Crítica
Ouvimos: Primitive Ignorant, “Psychic cinema”

- Psychic cinema é o segundo álbum do Primitive Ignorant, banda-de-uma-pessoa-só comandada pelo multi-instrumentista Symren Gharial, que foi baixista de bandas como Piano Wire e Eighties Matchbox B-Line Disaster.
- Symren diz que o álbum tem uma sequência de filme, “e um personagem se esforçando para voltar do abismo para contar ao mundo o que viu”.
- O álbum tem uma música em homenagem a Iggy Pop, Power (Song for Iggy), da qual ele também fala: “Quando você teve o passado mais sombrio, é importante usar essa moeda e transformá-la em uma arma formidável. Não há outra maneira. Obviamente, sempre fui inspirado por Iggy Pop e, particularmente, sua perseverança, então a música inadvertidamente se tornou uma homenagem a ele” (Fonte das aspas: Juno.co.uk).
No Instagram do Primitive Ignorant, convivem lado-a-lado uma imagem forte do filme Réquiem para um sonho, de Darren Aronofsky, e uma foto em preto e branco de Mick Jones, do Clash. Não é por acaso. Surgem aí duas obsessões da música do projeto capitaneado pelo multi-instrumentista Symren Gharial: o choque (no sentido de chocar mesmo, de perturbar os sentidos) e a revolução.

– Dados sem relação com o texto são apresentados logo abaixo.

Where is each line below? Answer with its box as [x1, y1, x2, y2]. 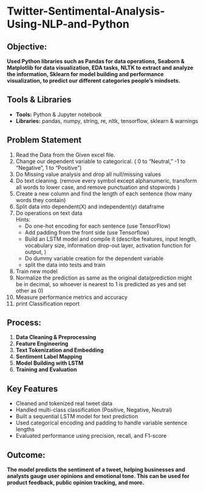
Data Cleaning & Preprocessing [15, 334, 97, 341]
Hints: [15, 216, 31, 223]
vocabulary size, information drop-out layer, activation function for [24, 242, 191, 249]
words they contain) [15, 196, 66, 203]
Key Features [7, 384, 58, 394]
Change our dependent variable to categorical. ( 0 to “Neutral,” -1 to [15, 157, 186, 165]
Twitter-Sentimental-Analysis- [7, 4, 166, 18]
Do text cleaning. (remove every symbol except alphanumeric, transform [15, 177, 197, 184]
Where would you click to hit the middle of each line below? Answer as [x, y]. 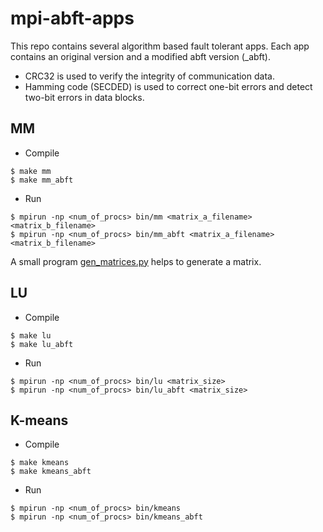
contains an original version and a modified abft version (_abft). [140, 56]
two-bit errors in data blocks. [84, 97]
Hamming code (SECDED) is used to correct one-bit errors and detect [168, 86]
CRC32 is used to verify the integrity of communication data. [149, 76]
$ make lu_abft [42, 344]
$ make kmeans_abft [51, 472]
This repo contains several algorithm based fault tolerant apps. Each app [160, 46]
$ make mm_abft [42, 180]
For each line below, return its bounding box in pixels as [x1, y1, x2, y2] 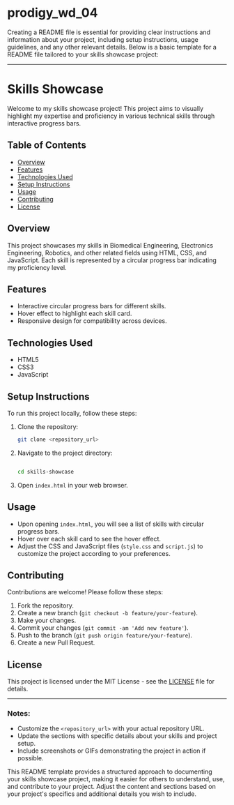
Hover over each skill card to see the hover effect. [17, 534, 162, 543]
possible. [17, 754, 44, 762]
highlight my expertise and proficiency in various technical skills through [7, 112, 215, 120]
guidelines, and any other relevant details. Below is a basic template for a [7, 43, 217, 51]
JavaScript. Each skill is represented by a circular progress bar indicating [7, 256, 217, 264]
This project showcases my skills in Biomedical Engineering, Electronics [7, 241, 214, 249]
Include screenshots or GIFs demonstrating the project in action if [17, 746, 206, 755]
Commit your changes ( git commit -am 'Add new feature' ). [17, 624, 189, 632]
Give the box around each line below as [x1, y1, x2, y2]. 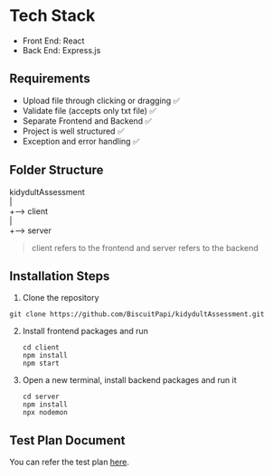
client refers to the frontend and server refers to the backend [31, 242, 259, 253]
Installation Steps [9, 268, 110, 284]
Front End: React [22, 35, 85, 46]
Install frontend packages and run [22, 326, 149, 337]
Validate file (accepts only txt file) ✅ [22, 105, 156, 116]
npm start [22, 359, 61, 369]
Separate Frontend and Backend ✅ [22, 115, 152, 126]
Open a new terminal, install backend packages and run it [22, 375, 237, 386]
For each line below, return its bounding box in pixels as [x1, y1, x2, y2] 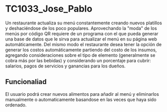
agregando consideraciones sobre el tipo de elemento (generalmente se [5, 52, 155, 58]
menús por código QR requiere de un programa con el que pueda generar [5, 30, 159, 36]
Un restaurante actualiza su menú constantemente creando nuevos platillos [5, 20, 162, 26]
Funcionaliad [5, 78, 47, 86]
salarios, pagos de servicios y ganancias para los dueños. [5, 63, 126, 69]
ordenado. [5, 102, 27, 108]
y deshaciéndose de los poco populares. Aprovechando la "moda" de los [5, 25, 157, 31]
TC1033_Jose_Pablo [5, 3, 92, 15]
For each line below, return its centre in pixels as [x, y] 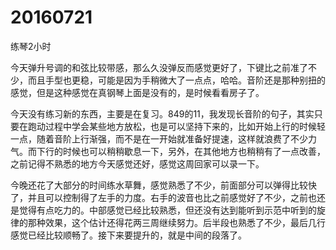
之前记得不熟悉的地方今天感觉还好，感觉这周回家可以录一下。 [137, 163]
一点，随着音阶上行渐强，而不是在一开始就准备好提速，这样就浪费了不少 [159, 138]
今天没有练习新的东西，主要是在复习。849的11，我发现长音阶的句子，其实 [162, 113]
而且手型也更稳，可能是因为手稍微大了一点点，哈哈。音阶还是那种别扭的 [176, 80]
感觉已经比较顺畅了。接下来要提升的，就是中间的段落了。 [128, 235]
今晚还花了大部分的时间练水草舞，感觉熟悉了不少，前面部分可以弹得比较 [159, 185]
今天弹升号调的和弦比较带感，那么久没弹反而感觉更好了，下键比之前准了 [159, 67]
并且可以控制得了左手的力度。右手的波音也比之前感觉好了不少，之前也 [172, 197]
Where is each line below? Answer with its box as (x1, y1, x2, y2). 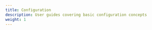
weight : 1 (5, 17, 27, 22)
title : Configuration (5, 7, 52, 13)
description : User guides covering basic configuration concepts (5, 12, 147, 17)
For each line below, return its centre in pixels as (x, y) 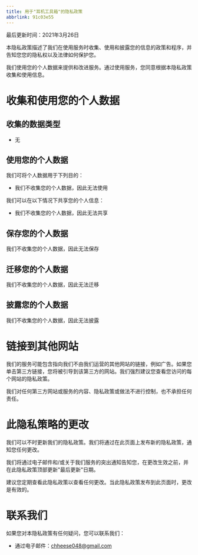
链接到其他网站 (42, 346)
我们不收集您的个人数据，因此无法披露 (52, 320)
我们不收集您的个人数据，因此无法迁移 (52, 284)
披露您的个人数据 (37, 305)
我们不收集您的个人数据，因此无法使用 (61, 188)
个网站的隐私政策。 (29, 378)
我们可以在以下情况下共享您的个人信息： (55, 200)
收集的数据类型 (33, 124)
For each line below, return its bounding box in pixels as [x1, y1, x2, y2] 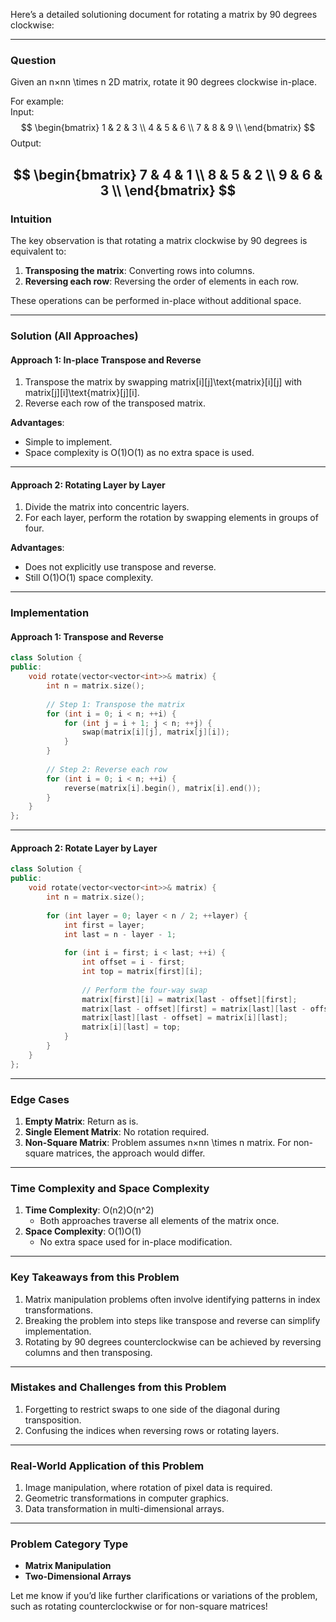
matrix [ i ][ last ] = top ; [81, 1022, 182, 1033]
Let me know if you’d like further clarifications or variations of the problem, [10, 1590, 318, 1602]
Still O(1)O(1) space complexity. [24, 572, 154, 584]
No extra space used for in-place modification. [39, 1236, 233, 1248]
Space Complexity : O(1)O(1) [24, 1225, 142, 1238]
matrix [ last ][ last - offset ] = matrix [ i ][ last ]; [81, 1013, 289, 1023]
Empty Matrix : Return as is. [24, 1115, 139, 1127]
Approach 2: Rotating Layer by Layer [10, 479, 166, 491]
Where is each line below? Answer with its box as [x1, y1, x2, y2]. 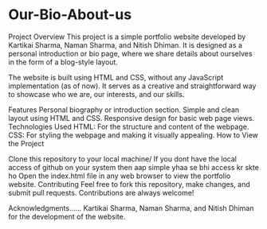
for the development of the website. [8, 212, 126, 221]
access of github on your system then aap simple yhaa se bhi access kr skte [8, 162, 259, 172]
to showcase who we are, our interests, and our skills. [8, 89, 185, 99]
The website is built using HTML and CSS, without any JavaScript [8, 72, 224, 82]
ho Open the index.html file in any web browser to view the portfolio [8, 171, 231, 180]
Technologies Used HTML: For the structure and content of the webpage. [8, 122, 249, 131]
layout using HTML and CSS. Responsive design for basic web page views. [8, 113, 255, 122]
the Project [8, 138, 45, 148]
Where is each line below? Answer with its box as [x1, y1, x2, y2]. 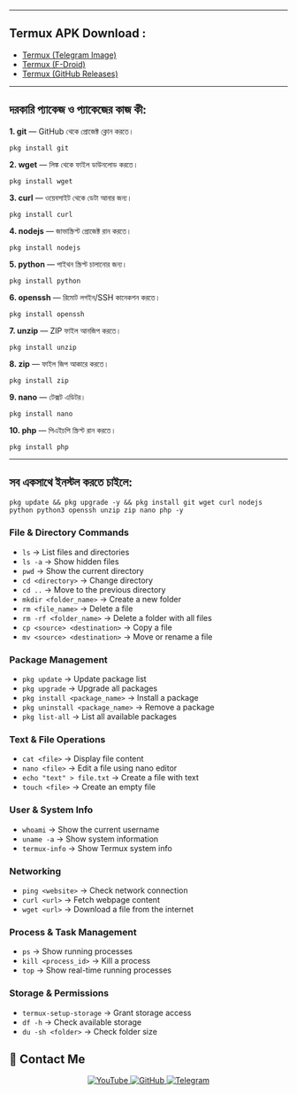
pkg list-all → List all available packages [21, 711, 178, 722]
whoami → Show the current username [21, 824, 160, 834]
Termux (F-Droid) [21, 58, 86, 69]
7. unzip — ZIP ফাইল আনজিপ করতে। [9, 325, 122, 336]
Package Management [9, 653, 108, 665]
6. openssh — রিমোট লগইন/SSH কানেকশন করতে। [9, 291, 161, 302]
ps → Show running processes [21, 946, 133, 957]
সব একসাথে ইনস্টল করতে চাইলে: [9, 475, 133, 490]
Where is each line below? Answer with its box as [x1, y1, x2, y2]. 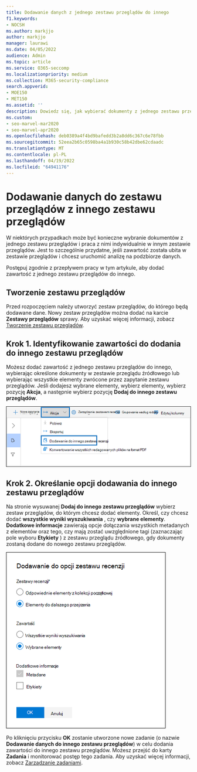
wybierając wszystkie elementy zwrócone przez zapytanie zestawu [6, 376, 169, 383]
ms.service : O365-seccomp [6, 65, 69, 71]
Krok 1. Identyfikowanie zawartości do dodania [6, 339, 181, 349]
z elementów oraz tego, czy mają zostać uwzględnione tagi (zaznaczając [6, 528, 183, 535]
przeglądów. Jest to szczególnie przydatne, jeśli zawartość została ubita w [6, 247, 186, 254]
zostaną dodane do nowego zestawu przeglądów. [6, 540, 127, 547]
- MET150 [6, 96, 28, 102]
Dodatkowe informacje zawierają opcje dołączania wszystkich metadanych [6, 522, 189, 529]

Na estreia do projeto, o crítico e político Sikh punk (2020), nomes como Joe Talbot (Idles) e (ora ora) Mick Jones apareciam como vocalistas convidados. Já em Psychic cinema, novo álbum do Primitive, Symren decidiu soltar a voz sem freios, em intervenções quase sempre selvagens, ameaçadoras e distorcidas. Um detalhe é que na música de abertura, A day with you, há até um trecho em português (a frase “é o DJ que faz o baile/diretamente”, repetida várias vezes e surgida como transmissão de um underground paralelo). Essa faixa alterna entre a leveza do synth pop e a força de uma batida encorpada – um contraste que define a atmosfera do álbum. Já Salty night, a segunda música, dá prosseguimento à viagem eletrônica, com a batida quase samba-punk garantindo o pouso, e um baixo distorcido que surge como marca registrada do disco.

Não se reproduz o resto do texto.